All of the above is our Vision. Now it's time to plan on how we'll execute with a Plan.

Identifying Requirements

Building a functional AI agent requires:

  • Data sources (e.g., industry event listings, clothing retailer APIs, image databases).
  • Core AI models and techniques (e.g., NLP for summarization, computer vision for outfit recognition).
  • Infrastructure to collect, process, and present information to users.

To make this easier on us, we'll use a few open-source tools:

  • Dify.ai – This is a low-code platform for building generative AI applications.
  • DeepSeek-R1 – This is a lightweight and open-source LLM model. This might be overkill for the task at hand but hey, we want to play with the cool new toy. Also, GMI Cloud is hosting DeepSeek-R1 now, so we're dogfooding our own thing!

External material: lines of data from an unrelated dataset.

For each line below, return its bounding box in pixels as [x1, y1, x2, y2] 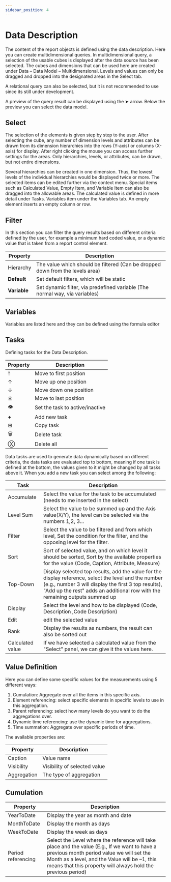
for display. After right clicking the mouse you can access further [16, 148, 153, 154]
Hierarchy [8, 264, 32, 271]
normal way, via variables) [36, 290, 99, 298]
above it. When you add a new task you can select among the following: [5, 469, 156, 476]
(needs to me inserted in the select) [43, 496, 129, 504]
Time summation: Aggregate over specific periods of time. [12, 724, 135, 730]
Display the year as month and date [46, 812, 131, 819]
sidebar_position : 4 [5, 7, 49, 13]
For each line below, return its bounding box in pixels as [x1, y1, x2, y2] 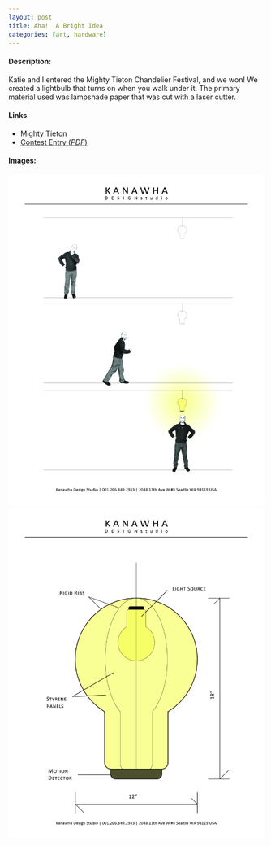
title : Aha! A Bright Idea [8, 21, 104, 30]
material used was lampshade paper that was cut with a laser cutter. [8, 92, 237, 102]
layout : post [8, 13, 53, 21]
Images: [8, 155, 37, 166]
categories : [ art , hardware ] [8, 30, 107, 38]
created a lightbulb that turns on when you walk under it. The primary [8, 83, 241, 93]
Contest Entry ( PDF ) [19, 137, 88, 146]
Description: [8, 56, 51, 66]
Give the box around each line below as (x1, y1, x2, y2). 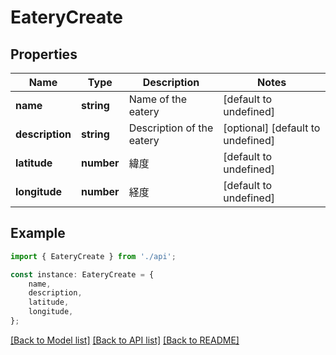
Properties (10, 46, 78, 63)
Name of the (128, 92, 188, 106)
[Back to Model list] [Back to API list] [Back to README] (10, 334, 240, 346)
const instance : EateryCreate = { (10, 269, 155, 280)
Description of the (128, 121, 214, 135)
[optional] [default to (223, 121, 321, 135)
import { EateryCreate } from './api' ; (10, 251, 177, 261)
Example (10, 225, 66, 242)
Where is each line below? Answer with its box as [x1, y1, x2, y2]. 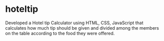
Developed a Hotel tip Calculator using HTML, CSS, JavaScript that [5, 20, 144, 26]
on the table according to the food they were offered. [5, 30, 115, 36]
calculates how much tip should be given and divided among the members [5, 25, 159, 31]
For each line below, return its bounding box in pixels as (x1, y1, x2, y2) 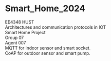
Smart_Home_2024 (5, 3, 85, 14)
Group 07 (5, 35, 24, 41)
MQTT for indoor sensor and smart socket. (5, 45, 91, 51)
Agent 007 (5, 40, 26, 45)
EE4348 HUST (5, 19, 34, 25)
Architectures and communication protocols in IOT (5, 24, 106, 30)
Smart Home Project (5, 29, 46, 35)
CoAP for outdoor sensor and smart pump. (5, 50, 91, 56)
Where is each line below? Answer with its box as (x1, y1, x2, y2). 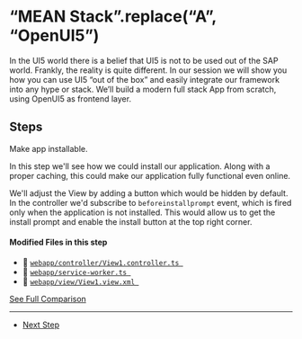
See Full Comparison (9, 293, 87, 304)
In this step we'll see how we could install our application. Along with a (9, 160, 271, 172)
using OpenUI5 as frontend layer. (9, 93, 132, 104)
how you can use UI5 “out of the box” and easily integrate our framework (9, 74, 280, 85)
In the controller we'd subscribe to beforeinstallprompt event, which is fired (9, 197, 292, 208)
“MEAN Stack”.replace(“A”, (9, 6, 218, 27)
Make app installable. (9, 143, 88, 154)
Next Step (22, 319, 60, 330)
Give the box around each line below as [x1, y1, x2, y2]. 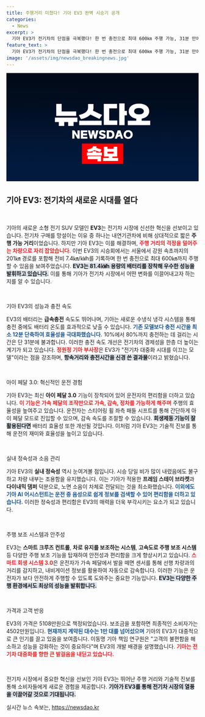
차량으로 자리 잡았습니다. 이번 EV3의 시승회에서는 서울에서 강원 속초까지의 [12, 247, 189, 254]
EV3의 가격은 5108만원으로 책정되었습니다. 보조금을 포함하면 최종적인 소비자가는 [6, 620, 198, 627]
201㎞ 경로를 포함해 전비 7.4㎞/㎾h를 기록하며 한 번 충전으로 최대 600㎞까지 [6, 254, 187, 262]
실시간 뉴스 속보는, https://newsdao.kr [6, 704, 99, 711]
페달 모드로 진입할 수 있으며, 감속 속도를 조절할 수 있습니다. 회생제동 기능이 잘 [12, 415, 196, 422]
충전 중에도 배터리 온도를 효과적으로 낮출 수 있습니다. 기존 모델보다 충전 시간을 [6, 323, 191, 330]
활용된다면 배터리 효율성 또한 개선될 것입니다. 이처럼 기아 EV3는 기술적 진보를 [6, 422, 191, 429]
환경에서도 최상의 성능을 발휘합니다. [12, 582, 97, 590]
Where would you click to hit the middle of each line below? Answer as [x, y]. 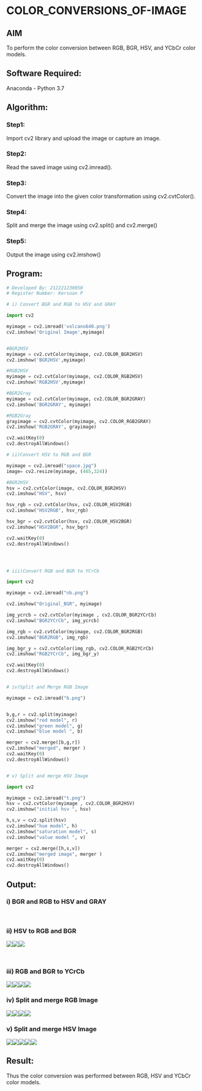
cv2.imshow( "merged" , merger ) [46, 748]
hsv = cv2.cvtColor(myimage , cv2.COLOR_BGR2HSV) [71, 803]
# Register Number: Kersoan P [45, 294]
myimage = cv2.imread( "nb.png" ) [47, 593]
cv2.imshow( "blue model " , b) [45, 731]
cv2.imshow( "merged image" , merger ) [54, 854]
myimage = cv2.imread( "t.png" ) [46, 798]
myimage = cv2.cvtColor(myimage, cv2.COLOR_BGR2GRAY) [76, 399]
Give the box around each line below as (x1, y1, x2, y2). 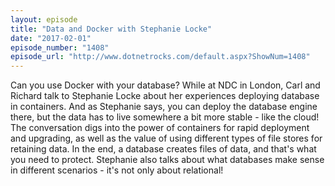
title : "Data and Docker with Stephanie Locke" (10, 24, 213, 34)
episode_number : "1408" (10, 42, 110, 53)
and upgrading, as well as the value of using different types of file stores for (10, 132, 323, 145)
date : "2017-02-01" (10, 33, 92, 43)
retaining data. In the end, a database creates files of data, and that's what (10, 143, 317, 155)
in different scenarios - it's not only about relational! (10, 164, 224, 176)
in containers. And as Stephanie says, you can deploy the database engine (10, 101, 318, 113)
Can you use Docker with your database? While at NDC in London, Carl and (10, 79, 321, 91)
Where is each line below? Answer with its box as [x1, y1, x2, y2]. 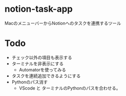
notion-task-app [4, 3, 73, 15]
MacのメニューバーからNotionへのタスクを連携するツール [4, 20, 121, 26]
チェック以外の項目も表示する [11, 54, 72, 60]
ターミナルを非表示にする [11, 60, 64, 67]
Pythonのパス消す [11, 79, 48, 85]
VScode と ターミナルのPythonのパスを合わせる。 [19, 85, 121, 91]
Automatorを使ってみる [19, 67, 66, 72]
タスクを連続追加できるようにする [11, 72, 81, 79]
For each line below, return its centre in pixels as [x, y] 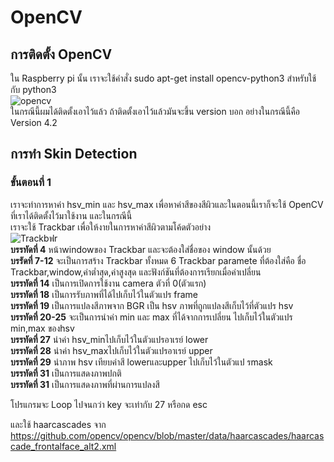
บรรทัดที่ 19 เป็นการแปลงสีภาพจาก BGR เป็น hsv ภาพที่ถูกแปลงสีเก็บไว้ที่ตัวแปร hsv [152, 305]
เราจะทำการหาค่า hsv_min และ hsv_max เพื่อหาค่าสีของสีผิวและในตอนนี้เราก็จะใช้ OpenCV [167, 204]
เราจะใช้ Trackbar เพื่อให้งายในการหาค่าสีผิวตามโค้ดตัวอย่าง [111, 227]
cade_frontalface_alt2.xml [63, 446]
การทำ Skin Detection [74, 154]
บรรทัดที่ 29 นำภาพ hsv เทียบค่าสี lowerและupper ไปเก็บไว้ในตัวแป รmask [141, 362]
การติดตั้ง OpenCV [61, 54]
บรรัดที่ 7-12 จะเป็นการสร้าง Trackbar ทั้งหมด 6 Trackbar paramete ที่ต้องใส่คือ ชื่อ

Expected Challenges & Complications

Every AI project comes with its own hurdles. Some key challenges for our project include:

  • Data availability: Some information might be behind paywalls or require advanced scraping techniques.
  • Technical feasibility: The convention assistant is relatively simple, but the outfit search assistant involves complex AI and search algorithms. 
  • Accuracy and performance: Ensuring accurate event ROI estimates or precise outfit matches requires significant refinement over time.
  • Limitations of existing AI models: Pre-trained models may need fine-tuning or additional data to be effective for our use cases.
  • Solid infrastructure: We'll probably do basic refining for this project, but good infrastructure is key for continuously refining the Agent.

By anticipating these challenges, AI agent builders can make informed decisions on feasibility and development strategies.